··· RECORDS PROVIDED

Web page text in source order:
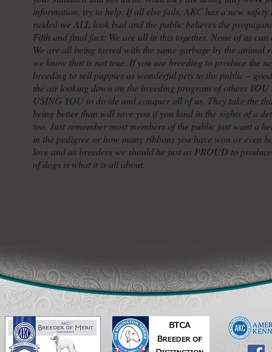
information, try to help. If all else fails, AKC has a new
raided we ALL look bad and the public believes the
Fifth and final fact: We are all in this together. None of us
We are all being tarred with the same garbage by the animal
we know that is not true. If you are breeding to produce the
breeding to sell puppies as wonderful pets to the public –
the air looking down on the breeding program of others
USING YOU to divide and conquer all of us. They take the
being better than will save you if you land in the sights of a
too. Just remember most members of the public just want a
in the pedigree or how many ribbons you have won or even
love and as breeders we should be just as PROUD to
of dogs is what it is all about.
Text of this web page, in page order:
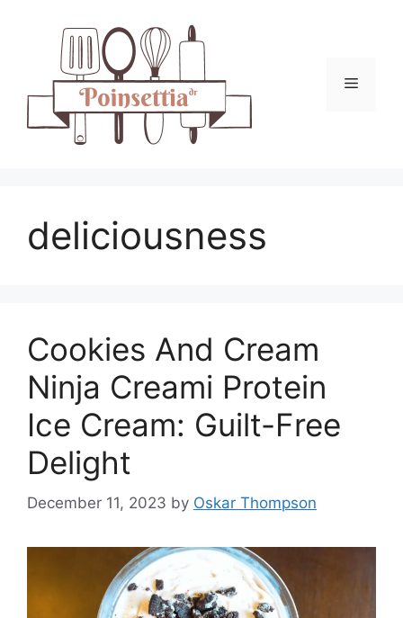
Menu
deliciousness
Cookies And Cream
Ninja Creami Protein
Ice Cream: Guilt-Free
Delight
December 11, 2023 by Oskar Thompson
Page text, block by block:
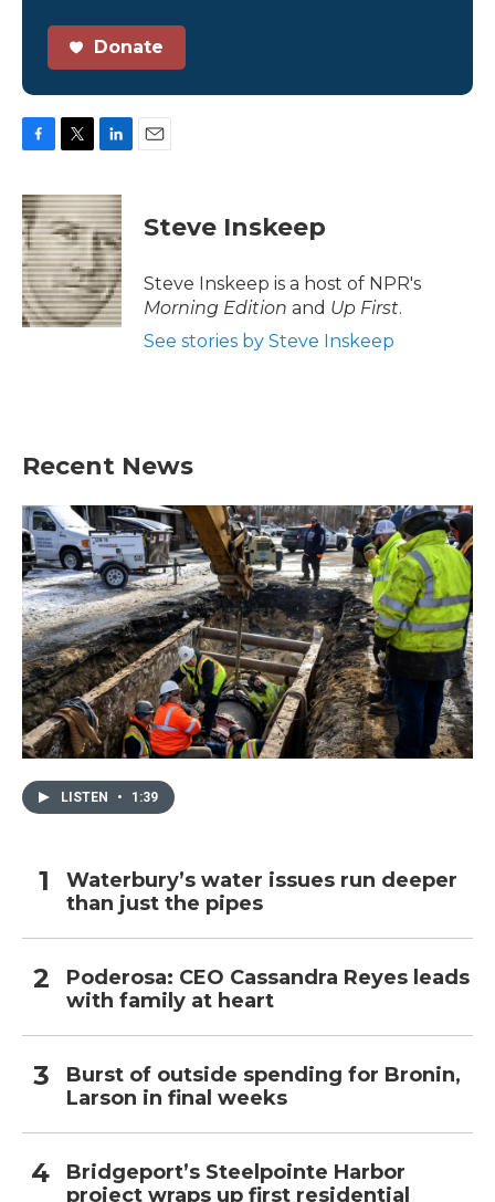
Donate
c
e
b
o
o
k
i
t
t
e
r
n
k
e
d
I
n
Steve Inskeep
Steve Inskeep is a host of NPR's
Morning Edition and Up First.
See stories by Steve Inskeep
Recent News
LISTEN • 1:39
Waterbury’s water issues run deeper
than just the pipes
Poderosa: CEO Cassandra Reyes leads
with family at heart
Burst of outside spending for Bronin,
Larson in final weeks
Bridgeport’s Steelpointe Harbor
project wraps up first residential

······

Working from the records above, find how many lines contain the string "breeding" and answer with the bare number.

3